Task statement:
Recreate the entire listing that appears below, exactly.

***** Given data *****

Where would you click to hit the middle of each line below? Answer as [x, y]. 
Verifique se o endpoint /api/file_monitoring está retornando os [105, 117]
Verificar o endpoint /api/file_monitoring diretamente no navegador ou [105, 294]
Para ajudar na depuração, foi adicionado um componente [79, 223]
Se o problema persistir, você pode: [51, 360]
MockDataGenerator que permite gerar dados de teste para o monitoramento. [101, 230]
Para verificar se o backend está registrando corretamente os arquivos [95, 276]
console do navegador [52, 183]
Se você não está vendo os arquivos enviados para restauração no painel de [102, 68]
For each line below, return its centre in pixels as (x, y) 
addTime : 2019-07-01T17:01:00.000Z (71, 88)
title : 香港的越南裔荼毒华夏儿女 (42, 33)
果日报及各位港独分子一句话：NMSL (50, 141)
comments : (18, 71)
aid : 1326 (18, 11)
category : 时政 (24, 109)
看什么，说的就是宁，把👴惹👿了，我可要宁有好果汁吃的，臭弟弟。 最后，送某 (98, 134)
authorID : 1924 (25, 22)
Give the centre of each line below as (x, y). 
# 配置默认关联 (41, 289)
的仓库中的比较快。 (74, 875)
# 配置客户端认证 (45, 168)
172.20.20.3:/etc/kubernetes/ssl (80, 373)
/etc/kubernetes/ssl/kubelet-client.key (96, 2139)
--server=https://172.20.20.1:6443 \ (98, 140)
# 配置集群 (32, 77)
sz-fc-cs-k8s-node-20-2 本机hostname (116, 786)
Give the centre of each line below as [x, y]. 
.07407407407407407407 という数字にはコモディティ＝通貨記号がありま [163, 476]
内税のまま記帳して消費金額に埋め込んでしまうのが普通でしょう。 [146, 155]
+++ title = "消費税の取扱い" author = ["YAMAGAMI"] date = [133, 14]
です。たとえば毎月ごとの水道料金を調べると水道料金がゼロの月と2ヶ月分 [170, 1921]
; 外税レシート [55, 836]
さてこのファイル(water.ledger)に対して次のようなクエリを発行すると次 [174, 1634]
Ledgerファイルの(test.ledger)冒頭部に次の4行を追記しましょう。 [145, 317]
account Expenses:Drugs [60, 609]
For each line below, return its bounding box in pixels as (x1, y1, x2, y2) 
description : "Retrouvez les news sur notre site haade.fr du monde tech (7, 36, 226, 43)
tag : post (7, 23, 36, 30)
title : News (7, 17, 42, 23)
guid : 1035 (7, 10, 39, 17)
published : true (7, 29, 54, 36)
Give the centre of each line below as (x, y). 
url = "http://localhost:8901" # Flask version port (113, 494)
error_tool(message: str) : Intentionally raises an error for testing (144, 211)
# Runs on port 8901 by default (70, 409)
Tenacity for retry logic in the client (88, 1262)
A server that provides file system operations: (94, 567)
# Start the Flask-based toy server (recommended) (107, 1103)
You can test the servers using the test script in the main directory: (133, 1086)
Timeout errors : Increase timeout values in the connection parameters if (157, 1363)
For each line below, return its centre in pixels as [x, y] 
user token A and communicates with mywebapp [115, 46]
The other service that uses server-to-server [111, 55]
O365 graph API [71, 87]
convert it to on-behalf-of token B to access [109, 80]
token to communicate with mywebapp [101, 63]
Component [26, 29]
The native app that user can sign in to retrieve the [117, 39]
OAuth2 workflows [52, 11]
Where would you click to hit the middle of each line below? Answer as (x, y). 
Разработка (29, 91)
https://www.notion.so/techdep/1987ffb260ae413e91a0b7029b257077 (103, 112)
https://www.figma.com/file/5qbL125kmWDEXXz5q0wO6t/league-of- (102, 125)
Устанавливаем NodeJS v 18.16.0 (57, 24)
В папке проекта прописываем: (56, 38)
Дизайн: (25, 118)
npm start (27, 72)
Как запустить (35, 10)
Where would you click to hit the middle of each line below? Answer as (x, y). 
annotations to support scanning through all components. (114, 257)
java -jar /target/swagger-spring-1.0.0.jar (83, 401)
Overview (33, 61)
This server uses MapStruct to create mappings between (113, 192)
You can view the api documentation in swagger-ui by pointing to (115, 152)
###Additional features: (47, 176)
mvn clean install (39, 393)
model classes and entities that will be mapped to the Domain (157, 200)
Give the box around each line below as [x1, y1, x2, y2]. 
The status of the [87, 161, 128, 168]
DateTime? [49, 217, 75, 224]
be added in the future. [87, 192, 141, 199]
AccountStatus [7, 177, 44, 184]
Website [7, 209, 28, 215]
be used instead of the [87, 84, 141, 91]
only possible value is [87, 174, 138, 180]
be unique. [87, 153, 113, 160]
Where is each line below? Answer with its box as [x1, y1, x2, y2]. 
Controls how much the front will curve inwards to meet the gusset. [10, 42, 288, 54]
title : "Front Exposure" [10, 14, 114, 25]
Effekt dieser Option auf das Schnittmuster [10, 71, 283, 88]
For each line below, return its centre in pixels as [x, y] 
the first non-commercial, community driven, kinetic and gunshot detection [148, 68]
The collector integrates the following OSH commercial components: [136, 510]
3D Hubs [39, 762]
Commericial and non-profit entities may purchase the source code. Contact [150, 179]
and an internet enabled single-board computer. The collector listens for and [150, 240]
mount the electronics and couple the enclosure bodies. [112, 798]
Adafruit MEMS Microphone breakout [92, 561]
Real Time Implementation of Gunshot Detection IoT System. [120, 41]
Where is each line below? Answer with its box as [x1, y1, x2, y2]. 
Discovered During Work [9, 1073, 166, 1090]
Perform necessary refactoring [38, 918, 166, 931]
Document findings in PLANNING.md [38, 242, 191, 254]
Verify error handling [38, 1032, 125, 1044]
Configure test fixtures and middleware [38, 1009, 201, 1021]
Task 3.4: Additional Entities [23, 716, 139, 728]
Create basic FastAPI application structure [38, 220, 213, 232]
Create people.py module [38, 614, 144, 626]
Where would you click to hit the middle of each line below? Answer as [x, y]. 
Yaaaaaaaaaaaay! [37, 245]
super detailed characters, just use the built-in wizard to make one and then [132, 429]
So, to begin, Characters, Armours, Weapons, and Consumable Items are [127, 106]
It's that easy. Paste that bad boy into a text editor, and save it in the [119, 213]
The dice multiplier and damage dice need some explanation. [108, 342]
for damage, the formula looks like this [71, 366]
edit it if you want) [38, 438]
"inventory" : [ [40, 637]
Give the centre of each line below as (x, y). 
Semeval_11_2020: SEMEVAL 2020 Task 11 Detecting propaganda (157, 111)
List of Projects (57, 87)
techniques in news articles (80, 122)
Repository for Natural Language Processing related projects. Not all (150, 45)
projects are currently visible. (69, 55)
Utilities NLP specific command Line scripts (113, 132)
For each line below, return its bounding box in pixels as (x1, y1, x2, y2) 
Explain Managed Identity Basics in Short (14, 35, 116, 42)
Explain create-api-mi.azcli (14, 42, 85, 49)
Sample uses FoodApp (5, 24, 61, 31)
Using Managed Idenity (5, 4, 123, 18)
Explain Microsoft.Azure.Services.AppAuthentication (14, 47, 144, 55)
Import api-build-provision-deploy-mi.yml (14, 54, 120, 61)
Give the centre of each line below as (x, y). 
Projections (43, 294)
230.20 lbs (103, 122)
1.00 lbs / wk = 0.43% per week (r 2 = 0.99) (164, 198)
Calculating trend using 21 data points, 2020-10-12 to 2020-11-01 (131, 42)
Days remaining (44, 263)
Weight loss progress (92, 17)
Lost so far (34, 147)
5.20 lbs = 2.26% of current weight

*****

Output below:
Where would you click to hit the middle of each line below? Answer as [x, y]. 
Verifique se o endpoint /api/file_monitoring está retornando os [105, 117]
Verificar o endpoint /api/file_monitoring diretamente no navegador ou [105, 294]
Para ajudar na depuração, foi adicionado um componente [79, 223]
Se o problema persistir, você pode: [51, 360]
MockDataGenerator que permite gerar dados de teste para o monitoramento. [101, 230]
Para verificar se o backend está registrando corretamente os arquivos [95, 276]
console do navegador [52, 183]
Se você não está vendo os arquivos enviados para restauração no painel de [102, 68]
For each line below, return its centre in pixels as (x, y) 
addTime : 2019-07-01T17:01:00.000Z (71, 88)
title : 香港的越南裔荼毒华夏儿女 (42, 33)
果日报及各位港独分子一句话：NMSL (50, 141)
comments : (18, 71)
aid : 1326 (18, 11)
category : 时政 (24, 109)
看什么，说的就是宁，把👴惹👿了，我可要宁有好果汁吃的，臭弟弟。 最后，送某 (98, 134)
authorID : 1924 (25, 22)
Give the centre of each line below as (x, y). 
# 配置默认关联 (41, 289)
的仓库中的比较快。 (74, 875)
# 配置客户端认证 (45, 168)
172.20.20.3:/etc/kubernetes/ssl (80, 373)
/etc/kubernetes/ssl/kubelet-client.key (96, 2139)
--server=https://172.20.20.1:6443 \ (98, 140)
# 配置集群 (32, 77)
sz-fc-cs-k8s-node-20-2 本机hostname (116, 786)
Give the centre of each line below as [x, y]. 
.07407407407407407407 という数字にはコモディティ＝通貨記号がありま [163, 476]
内税のまま記帳して消費金額に埋め込んでしまうのが普通でしょう。 [146, 155]
+++ title = "消費税の取扱い" author = ["YAMAGAMI"] date = [133, 14]
です。たとえば毎月ごとの水道料金を調べると水道料金がゼロの月と2ヶ月分 [170, 1921]
; 外税レシート [55, 836]
さてこのファイル(water.ledger)に対して次のようなクエリを発行すると次 [174, 1634]
Ledgerファイルの(test.ledger)冒頭部に次の4行を追記しましょう。 [145, 317]
account Expenses:Drugs [60, 609]
For each line below, return its bounding box in pixels as (x1, y1, x2, y2) 
description : "Retrouvez les news sur notre site haade.fr du monde tech (7, 36, 226, 43)
tag : post (7, 23, 36, 30)
title : News (7, 17, 42, 23)
guid : 1035 (7, 10, 39, 17)
published : true (7, 29, 54, 36)
Give the centre of each line below as (x, y). 
url = "http://localhost:8901" # Flask version port (113, 494)
error_tool(message: str) : Intentionally raises an error for testing (144, 211)
# Runs on port 8901 by default (70, 409)
Tenacity for retry logic in the client (88, 1262)
A server that provides file system operations: (94, 567)
# Start the Flask-based toy server (recommended) (107, 1103)
You can test the servers using the test script in the main directory: (133, 1086)
Timeout errors : Increase timeout values in the connection parameters if (157, 1363)
For each line below, return its centre in pixels as [x, y] 
user token A and communicates with mywebapp [115, 46]
The other service that uses server-to-server [111, 55]
O365 graph API [71, 87]
convert it to on-behalf-of token B to access [109, 80]
token to communicate with mywebapp [101, 63]
Component [26, 29]
The native app that user can sign in to retrieve the [117, 39]
OAuth2 workflows [52, 11]
Where would you click to hit the middle of each line below? Answer as (x, y). 
Разработка (29, 91)
https://www.notion.so/techdep/1987ffb260ae413e91a0b7029b257077 (103, 112)
https://www.figma.com/file/5qbL125kmWDEXXz5q0wO6t/league-of- (102, 125)
Устанавливаем NodeJS v 18.16.0 (57, 24)
В папке проекта прописываем: (56, 38)
Дизайн: (25, 118)
npm start (27, 72)
Как запустить (35, 10)
Where would you click to hit the middle of each line below? Answer as (x, y). 
annotations to support scanning through all components. (114, 257)
java -jar /target/swagger-spring-1.0.0.jar (83, 401)
Overview (33, 61)
This server uses MapStruct to create mappings between (113, 192)
You can view the api documentation in swagger-ui by pointing to (115, 152)
###Additional features: (47, 176)
mvn clean install (39, 393)
model classes and entities that will be mapped to the Domain (157, 200)
Give the box around each line below as [x1, y1, x2, y2]. 
The status of the [87, 161, 128, 168]
DateTime? [49, 217, 75, 224]
be added in the future. [87, 192, 141, 199]
AccountStatus [7, 177, 44, 184]
Website [7, 209, 28, 215]
be used instead of the [87, 84, 141, 91]
only possible value is [87, 174, 138, 180]
be unique. [87, 153, 113, 160]
Where is each line below? Answer with its box as [x1, y1, x2, y2]. 
Controls how much the front will curve inwards to meet the gusset. [10, 42, 288, 54]
title : "Front Exposure" [10, 14, 114, 25]
Effekt dieser Option auf das Schnittmuster [10, 71, 283, 88]
For each line below, return its centre in pixels as [x, y] 
the first non-commercial, community driven, kinetic and gunshot detection [148, 68]
The collector integrates the following OSH commercial components: [136, 510]
3D Hubs [39, 762]
Commericial and non-profit entities may purchase the source code. Contact [150, 179]
and an internet enabled single-board computer. The collector listens for and [150, 240]
mount the electronics and couple the enclosure bodies. [112, 798]
Adafruit MEMS Microphone breakout [92, 561]
Real Time Implementation of Gunshot Detection IoT System. [120, 41]
Where is each line below? Answer with its box as [x1, y1, x2, y2]. 
Discovered During Work [9, 1073, 166, 1090]
Perform necessary refactoring [38, 918, 166, 931]
Document findings in PLANNING.md [38, 242, 191, 254]
Verify error handling [38, 1032, 125, 1044]
Configure test fixtures and middleware [38, 1009, 201, 1021]
Task 3.4: Additional Entities [23, 716, 139, 728]
Create basic FastAPI application structure [38, 220, 213, 232]
Create people.py module [38, 614, 144, 626]
Where would you click to hit the middle of each line below? Answer as [x, y]. 
Yaaaaaaaaaaaay! [37, 245]
super detailed characters, just use the built-in wizard to make one and then [132, 429]
So, to begin, Characters, Armours, Weapons, and Consumable Items are [127, 106]
It's that easy. Paste that bad boy into a text editor, and save it in the [119, 213]
The dice multiplier and damage dice need some explanation. [108, 342]
for damage, the formula looks like this [71, 366]
edit it if you want) [38, 438]
"inventory" : [ [40, 637]
Give the centre of each line below as (x, y). 
Semeval_11_2020: SEMEVAL 2020 Task 11 Detecting propaganda (157, 111)
List of Projects (57, 87)
techniques in news articles (80, 122)
Repository for Natural Language Processing related projects. Not all (150, 45)
projects are currently visible. (69, 55)
Utilities NLP specific command Line scripts (113, 132)
For each line below, return its bounding box in pixels as (x1, y1, x2, y2) 
Explain Managed Identity Basics in Short (14, 35, 116, 42)
Explain create-api-mi.azcli (14, 42, 85, 49)
Sample uses FoodApp (5, 24, 61, 31)
Using Managed Idenity (5, 4, 123, 18)
Explain Microsoft.Azure.Services.AppAuthentication (14, 47, 144, 55)
Import api-build-provision-deploy-mi.yml (14, 54, 120, 61)
Give the centre of each line below as (x, y). 
Projections (43, 294)
230.20 lbs (103, 122)
1.00 lbs / wk = 0.43% per week (r 2 = 0.99) (164, 198)
Calculating trend using 21 data points, 2020-10-12 to 2020-11-01 (131, 42)
Days remaining (44, 263)
Weight loss progress (92, 17)
Lost so far (34, 147)
5.20 lbs = 2.26% of current weight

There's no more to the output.